Assigned task: Please print each record below exactly as it is written.

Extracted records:
Segment Open

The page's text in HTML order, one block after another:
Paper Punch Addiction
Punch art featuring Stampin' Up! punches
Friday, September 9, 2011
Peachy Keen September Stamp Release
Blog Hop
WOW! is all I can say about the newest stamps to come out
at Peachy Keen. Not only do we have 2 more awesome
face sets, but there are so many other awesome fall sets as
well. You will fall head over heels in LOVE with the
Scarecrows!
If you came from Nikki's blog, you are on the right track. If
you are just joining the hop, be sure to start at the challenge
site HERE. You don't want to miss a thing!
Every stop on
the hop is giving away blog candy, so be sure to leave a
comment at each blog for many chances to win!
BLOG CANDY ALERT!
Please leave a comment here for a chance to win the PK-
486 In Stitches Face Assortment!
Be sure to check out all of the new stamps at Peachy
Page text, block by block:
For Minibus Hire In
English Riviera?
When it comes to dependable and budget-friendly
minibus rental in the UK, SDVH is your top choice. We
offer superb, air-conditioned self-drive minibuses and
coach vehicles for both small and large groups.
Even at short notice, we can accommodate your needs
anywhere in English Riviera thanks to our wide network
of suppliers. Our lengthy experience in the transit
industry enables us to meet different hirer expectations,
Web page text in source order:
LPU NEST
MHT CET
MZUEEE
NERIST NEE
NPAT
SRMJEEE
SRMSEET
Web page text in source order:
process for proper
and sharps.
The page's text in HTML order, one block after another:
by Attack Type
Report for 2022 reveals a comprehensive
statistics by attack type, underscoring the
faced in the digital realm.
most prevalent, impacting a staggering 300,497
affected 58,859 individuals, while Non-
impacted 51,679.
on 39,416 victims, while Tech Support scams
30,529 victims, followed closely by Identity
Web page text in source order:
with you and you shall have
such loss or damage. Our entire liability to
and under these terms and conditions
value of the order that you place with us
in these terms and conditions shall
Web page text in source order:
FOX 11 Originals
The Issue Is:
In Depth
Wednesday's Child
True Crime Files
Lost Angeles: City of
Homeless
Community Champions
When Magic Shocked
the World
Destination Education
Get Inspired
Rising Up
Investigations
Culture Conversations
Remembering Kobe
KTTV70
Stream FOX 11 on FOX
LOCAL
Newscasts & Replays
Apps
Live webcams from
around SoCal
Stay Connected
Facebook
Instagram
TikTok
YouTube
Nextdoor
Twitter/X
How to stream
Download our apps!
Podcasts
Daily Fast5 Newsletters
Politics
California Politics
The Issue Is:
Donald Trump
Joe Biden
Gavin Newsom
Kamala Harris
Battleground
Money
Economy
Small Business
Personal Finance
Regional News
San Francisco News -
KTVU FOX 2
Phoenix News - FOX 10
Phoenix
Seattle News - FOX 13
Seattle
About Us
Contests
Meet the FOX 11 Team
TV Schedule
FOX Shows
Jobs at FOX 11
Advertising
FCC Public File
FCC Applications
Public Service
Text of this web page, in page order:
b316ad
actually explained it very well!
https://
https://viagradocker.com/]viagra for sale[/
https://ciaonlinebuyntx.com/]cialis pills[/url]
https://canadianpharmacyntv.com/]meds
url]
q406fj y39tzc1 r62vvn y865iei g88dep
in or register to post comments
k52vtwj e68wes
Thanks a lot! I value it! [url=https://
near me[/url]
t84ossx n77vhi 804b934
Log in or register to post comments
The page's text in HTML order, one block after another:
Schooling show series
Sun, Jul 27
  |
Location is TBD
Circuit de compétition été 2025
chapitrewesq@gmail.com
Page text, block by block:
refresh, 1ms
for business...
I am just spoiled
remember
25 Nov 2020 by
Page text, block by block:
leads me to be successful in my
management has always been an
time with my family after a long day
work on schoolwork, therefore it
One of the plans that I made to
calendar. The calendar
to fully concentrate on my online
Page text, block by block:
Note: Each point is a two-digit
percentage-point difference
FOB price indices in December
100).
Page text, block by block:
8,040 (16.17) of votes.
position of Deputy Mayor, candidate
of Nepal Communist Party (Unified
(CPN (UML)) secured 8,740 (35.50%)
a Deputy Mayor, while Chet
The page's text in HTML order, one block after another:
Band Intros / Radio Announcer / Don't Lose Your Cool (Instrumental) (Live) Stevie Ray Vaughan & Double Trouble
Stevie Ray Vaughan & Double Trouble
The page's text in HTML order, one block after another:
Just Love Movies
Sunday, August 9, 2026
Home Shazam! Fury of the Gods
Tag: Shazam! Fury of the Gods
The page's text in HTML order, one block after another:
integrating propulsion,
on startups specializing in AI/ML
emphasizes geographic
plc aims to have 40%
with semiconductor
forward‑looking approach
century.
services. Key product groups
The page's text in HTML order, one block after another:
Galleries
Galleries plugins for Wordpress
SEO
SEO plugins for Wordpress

Segment Closed

Solution to the exercise:
The page's text in HTML order, one block after another:
Paper Punch Addiction
Punch art featuring Stampin' Up! punches
Friday, September 9, 2011
Peachy Keen September Stamp Release
Blog Hop
WOW! is all I can say about the newest stamps to come out
at Peachy Keen. Not only do we have 2 more awesome
face sets, but there are so many other awesome fall sets as
well. You will fall head over heels in LOVE with the
Scarecrows!
If you came from Nikki's blog, you are on the right track. If
you are just joining the hop, be sure to start at the challenge
site HERE. You don't want to miss a thing!
Every stop on
the hop is giving away blog candy, so be sure to leave a
comment at each blog for many chances to win!
BLOG CANDY ALERT!
Please leave a comment here for a chance to win the PK-
486 In Stitches Face Assortment!
Be sure to check out all of the new stamps at Peachy
Page text, block by block:
For Minibus Hire In
English Riviera?
When it comes to dependable and budget-friendly
minibus rental in the UK, SDVH is your top choice. We
offer superb, air-conditioned self-drive minibuses and
coach vehicles for both small and large groups.
Even at short notice, we can accommodate your needs
anywhere in English Riviera thanks to our wide network
of suppliers. Our lengthy experience in the transit
industry enables us to meet different hirer expectations,
Web page text in source order:
LPU NEST
MHT CET
MZUEEE
NERIST NEE
NPAT
SRMJEEE
SRMSEET
Web page text in source order:
process for proper
and sharps.
The page's text in HTML order, one block after another:
by Attack Type
Report for 2022 reveals a comprehensive
statistics by attack type, underscoring the
faced in the digital realm.
most prevalent, impacting a staggering 300,497
affected 58,859 individuals, while Non-
impacted 51,679.
on 39,416 victims, while Tech Support scams
30,529 victims, followed closely by Identity
Web page text in source order:
with you and you shall have
such loss or damage. Our entire liability to
and under these terms and conditions
value of the order that you place with us
in these terms and conditions shall
Web page text in source order:
FOX 11 Originals
The Issue Is:
In Depth
Wednesday's Child
True Crime Files
Lost Angeles: City of
Homeless
Community Champions
When Magic Shocked
the World
Destination Education
Get Inspired
Rising Up
Investigations
Culture Conversations
Remembering Kobe
KTTV70
Stream FOX 11 on FOX
LOCAL
Newscasts & Replays
Apps
Live webcams from
around SoCal
Stay Connected
Facebook
Instagram
TikTok
YouTube
Nextdoor
Twitter/X
How to stream
Download our apps!
Podcasts
Daily Fast5 Newsletters
Politics
California Politics
The Issue Is:
Donald Trump
Joe Biden
Gavin Newsom
Kamala Harris
Battleground
Money
Economy
Small Business
Personal Finance
Regional News
San Francisco News -
KTVU FOX 2
Phoenix News - FOX 10
Phoenix
Seattle News - FOX 13
Seattle
About Us
Contests
Meet the FOX 11 Team
TV Schedule
FOX Shows
Jobs at FOX 11
Advertising
FCC Public File
FCC Applications
Public Service
Text of this web page, in page order:
b316ad
actually explained it very well!
https://
https://viagradocker.com/]viagra for sale[/
https://ciaonlinebuyntx.com/]cialis pills[/url]
https://canadianpharmacyntv.com/]meds
url]
q406fj y39tzc1 r62vvn y865iei g88dep
in or register to post comments
k52vtwj e68wes
Thanks a lot! I value it! [url=https://
near me[/url]
t84ossx n77vhi 804b934
Log in or register to post comments
The page's text in HTML order, one block after another:
Schooling show series
Sun, Jul 27
  |
Location is TBD
Circuit de compétition été 2025
chapitrewesq@gmail.com
Page text, block by block:
refresh, 1ms
for business...
I am just spoiled
remember
25 Nov 2020 by
Page text, block by block:
leads me to be successful in my
management has always been an
time with my family after a long day
work on schoolwork, therefore it
One of the plans that I made to
calendar. The calendar
to fully concentrate on my online
Page text, block by block:
Note: Each point is a two-digit
percentage-point difference
FOB price indices in December
100).
Page text, block by block:
8,040 (16.17) of votes.
position of Deputy Mayor, candidate
of Nepal Communist Party (Unified
(CPN (UML)) secured 8,740 (35.50%)
a Deputy Mayor, while Chet
The page's text in HTML order, one block after another:
Band Intros / Radio Announcer / Don't Lose Your Cool (Instrumental) (Live) Stevie Ray Vaughan & Double Trouble
Stevie Ray Vaughan & Double Trouble
The page's text in HTML order, one block after another:
Just Love Movies
Sunday, August 9, 2026
Home Shazam! Fury of the Gods
Tag: Shazam! Fury of the Gods
The page's text in HTML order, one block after another:
integrating propulsion,
on startups specializing in AI/ML
emphasizes geographic
plc aims to have 40%
with semiconductor
forward‑looking approach
century.
services. Key product groups
The page's text in HTML order, one block after another:
Galleries
Galleries plugins for Wordpress
SEO
SEO plugins for Wordpress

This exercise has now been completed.